*Records provided*.
####

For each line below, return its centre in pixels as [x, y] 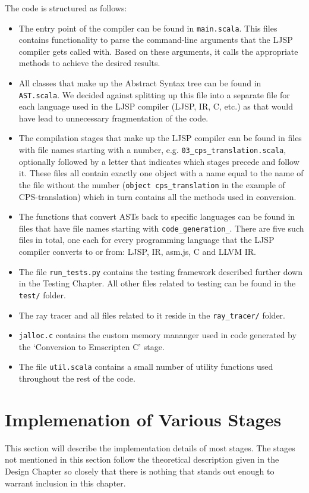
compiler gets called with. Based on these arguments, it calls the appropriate [158, 51]
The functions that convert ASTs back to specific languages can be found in [157, 216]
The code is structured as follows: [66, 8]
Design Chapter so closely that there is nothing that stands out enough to [140, 471]
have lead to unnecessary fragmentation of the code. [113, 118]
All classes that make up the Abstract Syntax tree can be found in [140, 83]
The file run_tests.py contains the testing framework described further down [160, 271]
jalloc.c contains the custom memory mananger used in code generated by [157, 335]
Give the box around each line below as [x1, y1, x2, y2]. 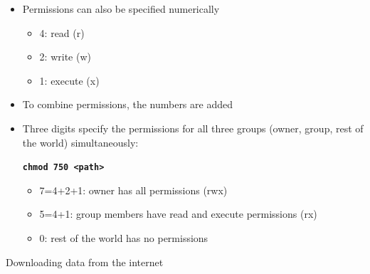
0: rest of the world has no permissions [39, 231, 208, 245]
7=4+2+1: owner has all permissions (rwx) [39, 182, 228, 197]
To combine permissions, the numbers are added [22, 97, 233, 112]
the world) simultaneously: [22, 135, 139, 149]
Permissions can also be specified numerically [22, 1, 220, 16]
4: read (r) [39, 25, 85, 40]
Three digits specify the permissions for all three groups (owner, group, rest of [22, 120, 364, 135]
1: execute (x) [39, 73, 100, 88]
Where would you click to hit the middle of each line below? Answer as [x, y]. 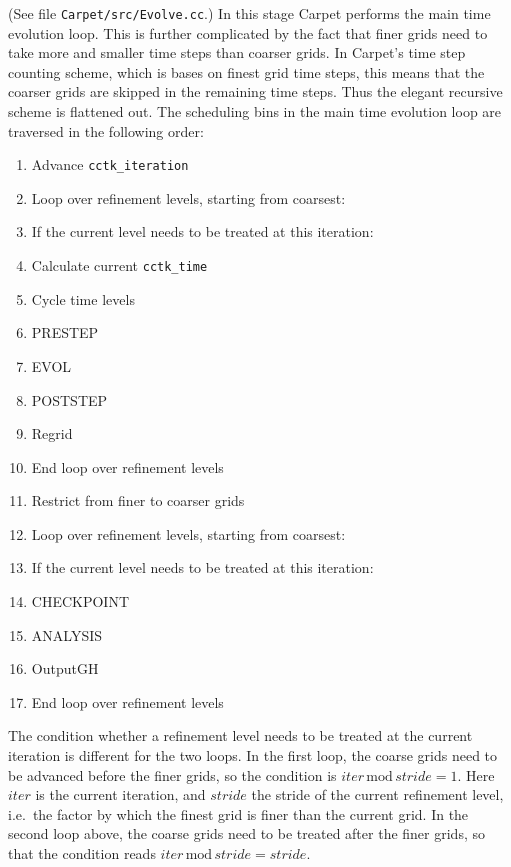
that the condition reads [82, 853]
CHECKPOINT [80, 601]
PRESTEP [65, 332]
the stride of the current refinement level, [377, 794]
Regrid [52, 433]
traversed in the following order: [106, 130]
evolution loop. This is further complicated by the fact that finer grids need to [248, 32]
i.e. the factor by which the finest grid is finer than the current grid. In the [238, 813]
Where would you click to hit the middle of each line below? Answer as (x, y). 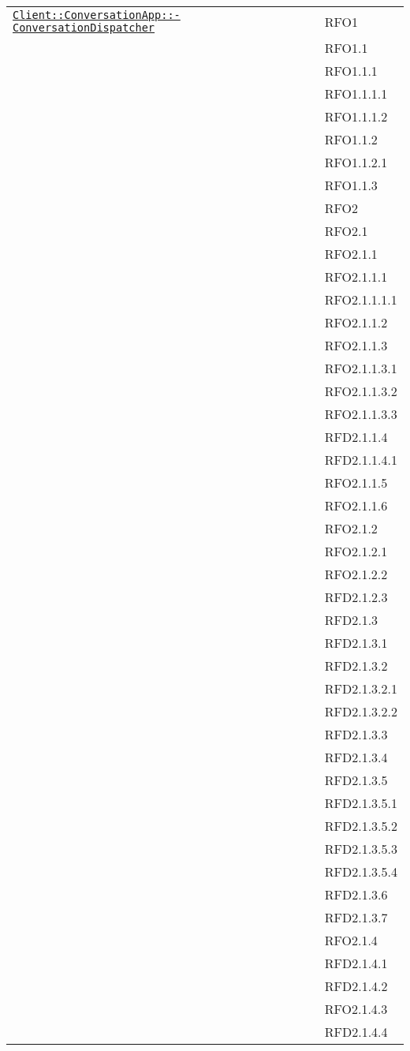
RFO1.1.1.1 (356, 94)
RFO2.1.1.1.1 (361, 299)
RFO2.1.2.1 (356, 551)
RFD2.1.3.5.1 (361, 803)
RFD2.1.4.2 (356, 986)
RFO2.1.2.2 (356, 574)
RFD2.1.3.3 (356, 734)
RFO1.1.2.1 (356, 162)
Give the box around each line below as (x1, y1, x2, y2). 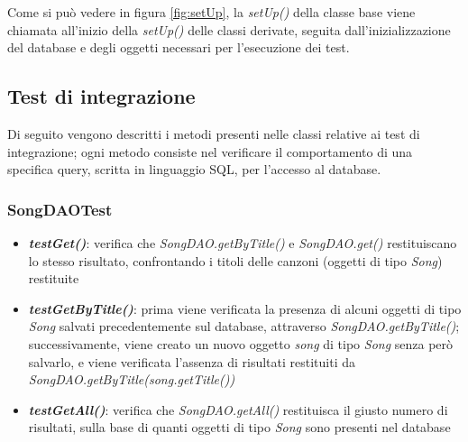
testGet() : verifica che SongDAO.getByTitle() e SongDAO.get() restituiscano (28, 233, 457, 252)
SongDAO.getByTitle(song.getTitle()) (28, 370, 235, 389)
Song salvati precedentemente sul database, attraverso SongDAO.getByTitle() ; (28, 317, 460, 336)
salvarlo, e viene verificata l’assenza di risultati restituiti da (28, 352, 356, 371)
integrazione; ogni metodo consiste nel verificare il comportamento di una (7, 142, 413, 161)
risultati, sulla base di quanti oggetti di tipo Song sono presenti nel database (28, 418, 451, 437)
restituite (28, 269, 79, 288)
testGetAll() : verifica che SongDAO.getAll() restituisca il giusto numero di (28, 400, 448, 419)
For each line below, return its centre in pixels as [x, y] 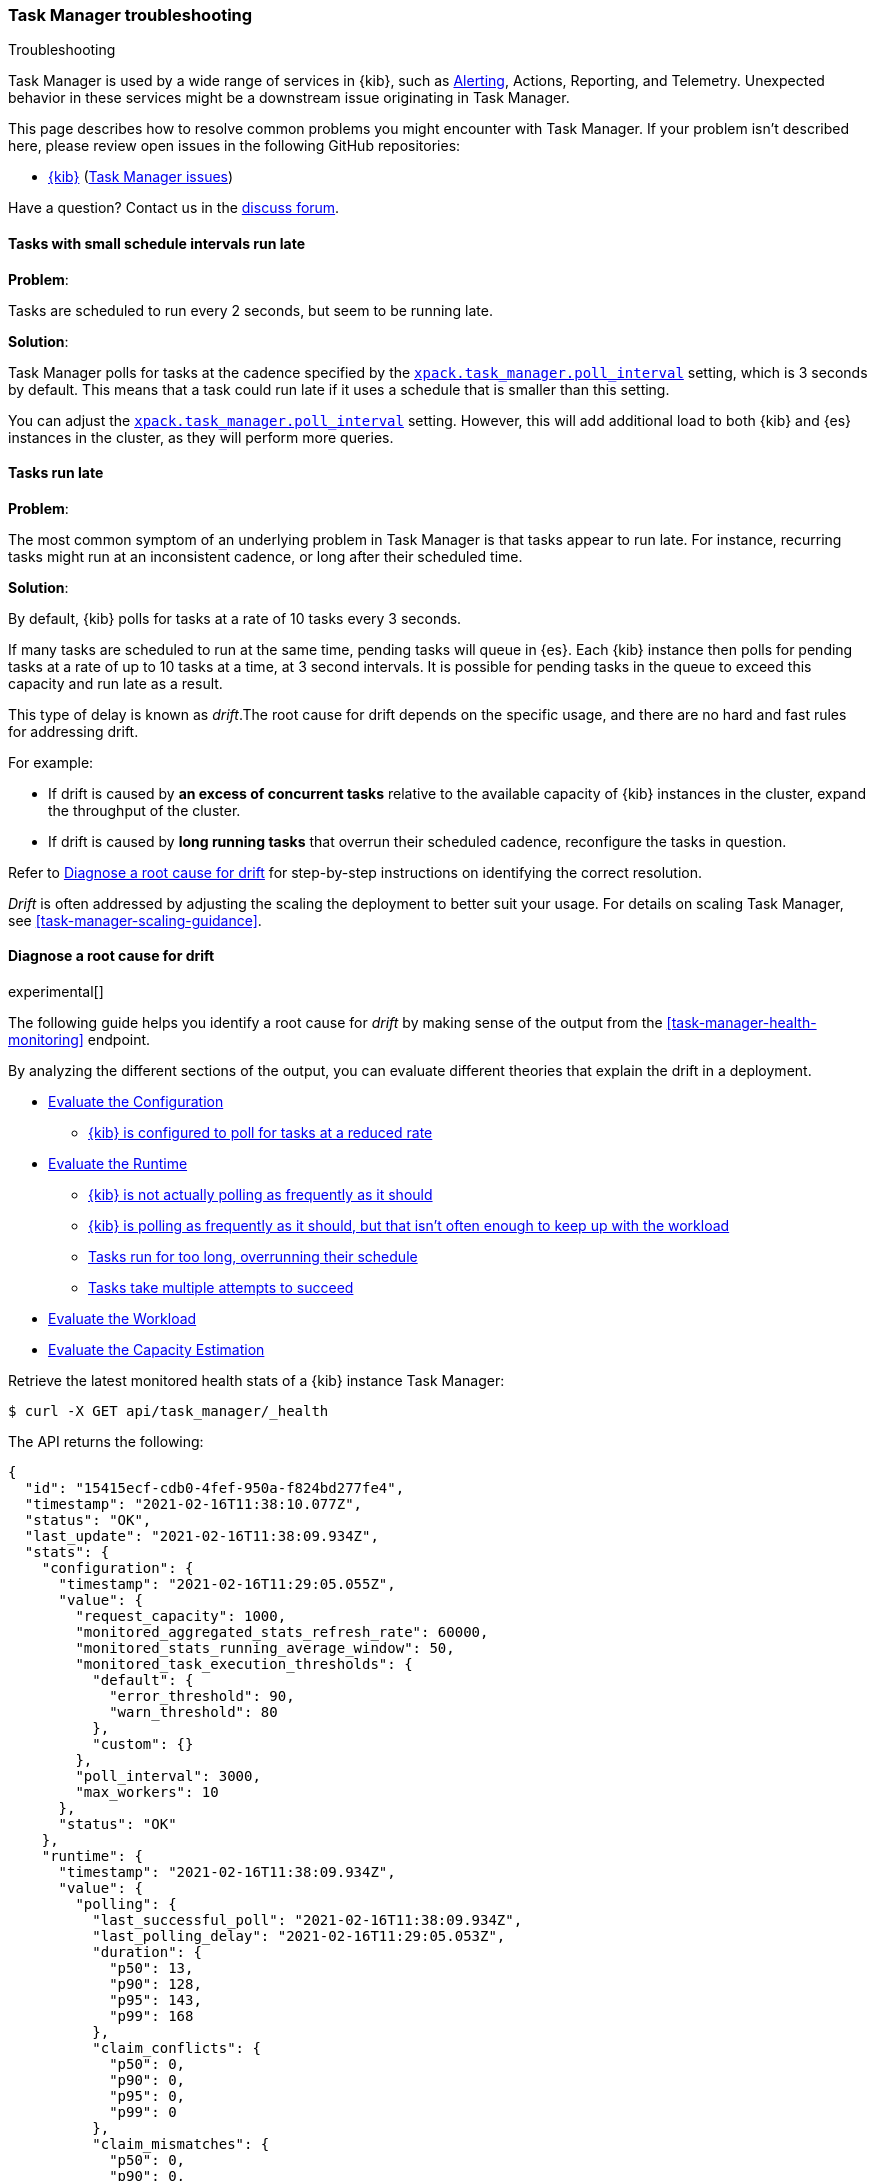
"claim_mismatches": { [181, 2144]
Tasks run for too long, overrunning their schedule [253, 1257]
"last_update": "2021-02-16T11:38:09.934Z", [201, 1536]
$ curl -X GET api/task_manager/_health [168, 1411]
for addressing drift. [73, 731]
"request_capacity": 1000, [181, 1616]
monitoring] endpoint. [79, 1040]
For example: [51, 762]
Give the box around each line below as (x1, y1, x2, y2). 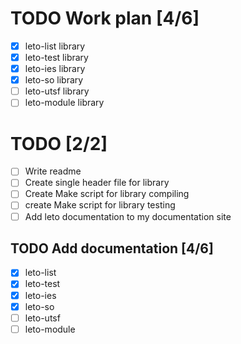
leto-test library (24, 52, 89, 63)
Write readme (24, 165, 82, 177)
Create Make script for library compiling (24, 188, 190, 200)
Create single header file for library (24, 177, 170, 189)
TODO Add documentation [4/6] (10, 240, 214, 257)
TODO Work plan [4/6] (10, 7, 200, 30)
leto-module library (24, 97, 105, 109)
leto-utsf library (24, 85, 90, 97)
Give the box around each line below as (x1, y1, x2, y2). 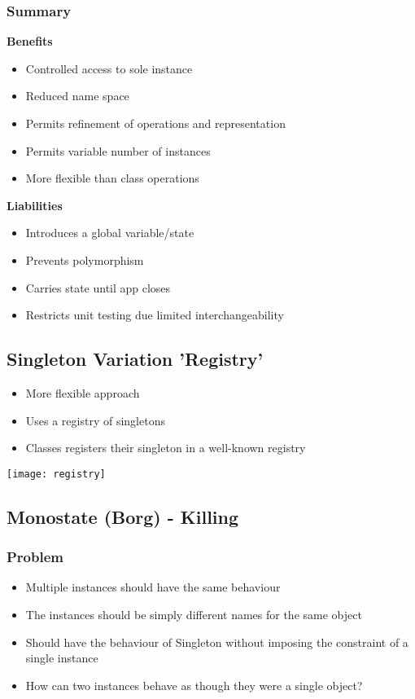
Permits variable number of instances (25, 142, 211, 159)
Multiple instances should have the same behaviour (25, 578, 281, 596)
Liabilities (7, 196, 63, 213)
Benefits (7, 33, 53, 50)
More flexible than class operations (25, 169, 199, 187)
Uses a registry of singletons (25, 411, 165, 429)
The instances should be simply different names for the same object (25, 605, 362, 622)
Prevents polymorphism (25, 251, 144, 268)
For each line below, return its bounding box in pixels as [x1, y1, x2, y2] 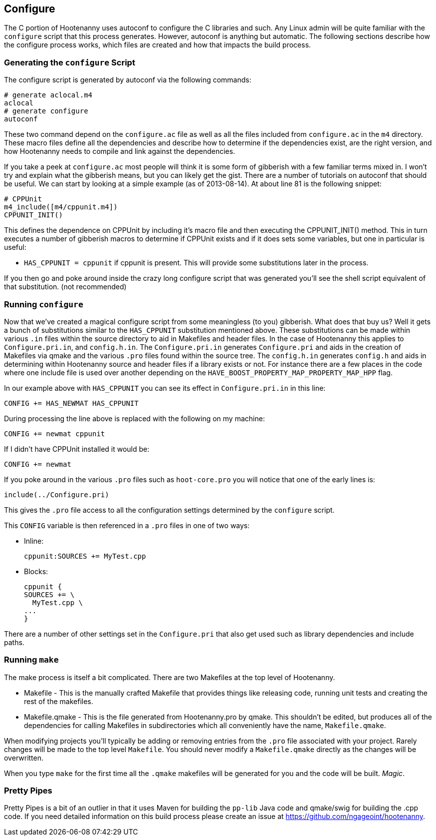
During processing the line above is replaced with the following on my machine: [4, 414, 265, 423]
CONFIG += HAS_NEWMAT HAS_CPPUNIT [4, 399, 139, 407]
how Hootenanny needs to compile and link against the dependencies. [4, 147, 235, 156]
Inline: [24, 536, 44, 545]
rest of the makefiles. [24, 697, 93, 706]
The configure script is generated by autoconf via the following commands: [4, 75, 251, 84]
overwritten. [4, 753, 44, 762]
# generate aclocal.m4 [4, 91, 93, 99]

####

*Action item*. Across the records above, return every line that contains the word "library".

*Exercise answer*.
leto-test library (24, 52, 89, 63)
Create Make script for library compiling (24, 188, 190, 200)
Create single header file for library (24, 177, 170, 189)
leto-module library (24, 97, 105, 109)
leto-utsf library (24, 85, 90, 97)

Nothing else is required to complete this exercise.